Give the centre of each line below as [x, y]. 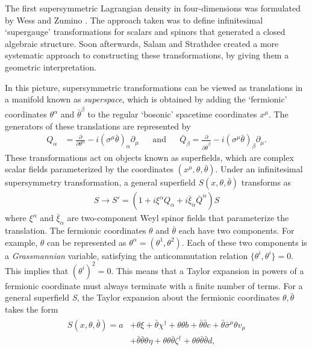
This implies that [37, 270]
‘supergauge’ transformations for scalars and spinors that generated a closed [145, 32]
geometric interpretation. [51, 67]
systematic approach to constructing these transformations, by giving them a [147, 55]
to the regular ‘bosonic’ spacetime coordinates [172, 114]
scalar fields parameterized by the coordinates [89, 169]
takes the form [32, 309]
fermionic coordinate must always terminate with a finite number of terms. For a [154, 285]
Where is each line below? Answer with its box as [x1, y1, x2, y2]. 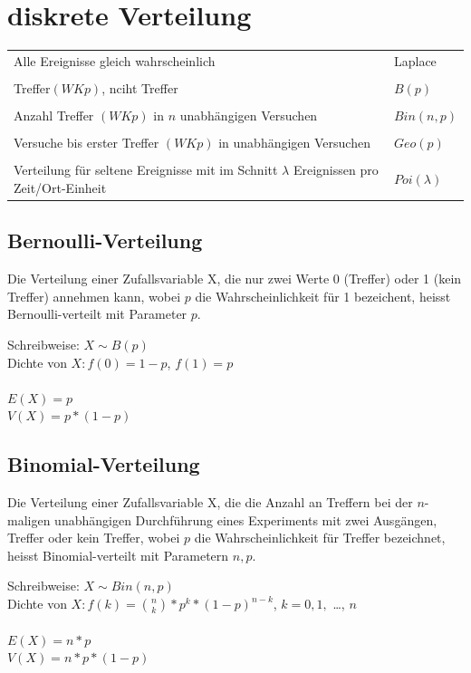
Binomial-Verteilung [7, 450, 200, 478]
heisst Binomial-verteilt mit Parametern [7, 545, 229, 564]
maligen [7, 510, 51, 529]
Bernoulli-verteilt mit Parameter [7, 304, 187, 323]
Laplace [393, 51, 437, 70]
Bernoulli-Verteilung [7, 226, 203, 255]
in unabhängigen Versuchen [218, 133, 370, 152]
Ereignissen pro [293, 160, 379, 179]
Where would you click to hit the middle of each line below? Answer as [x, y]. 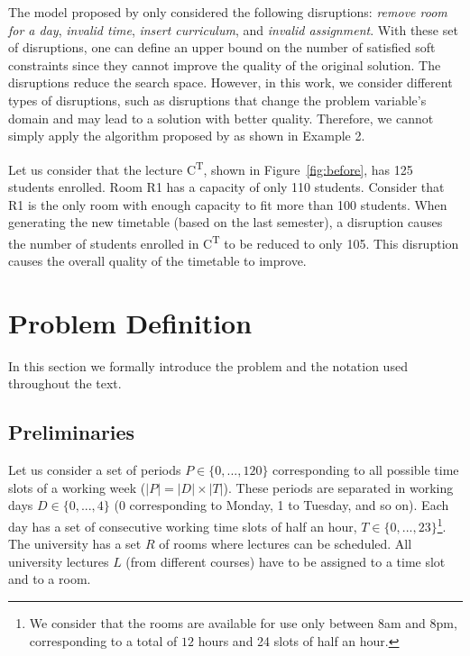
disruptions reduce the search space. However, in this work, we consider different [230, 82]
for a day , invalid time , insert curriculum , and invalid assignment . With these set [233, 29]
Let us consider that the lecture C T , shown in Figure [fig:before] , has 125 [211, 168]
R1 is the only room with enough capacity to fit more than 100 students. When [228, 204]
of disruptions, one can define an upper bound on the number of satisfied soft [222, 47]
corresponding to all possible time [366, 470]
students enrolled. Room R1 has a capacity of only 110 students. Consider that [226, 187]
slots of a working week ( [77, 487]

################

● Problem details
In the listing above, find the lines holding the word "Bernoulli" and copy them.

● Solved exercise
Bernoulli-verteilt mit Parameter [7, 304, 187, 323]
Bernoulli-Verteilung [7, 226, 203, 255]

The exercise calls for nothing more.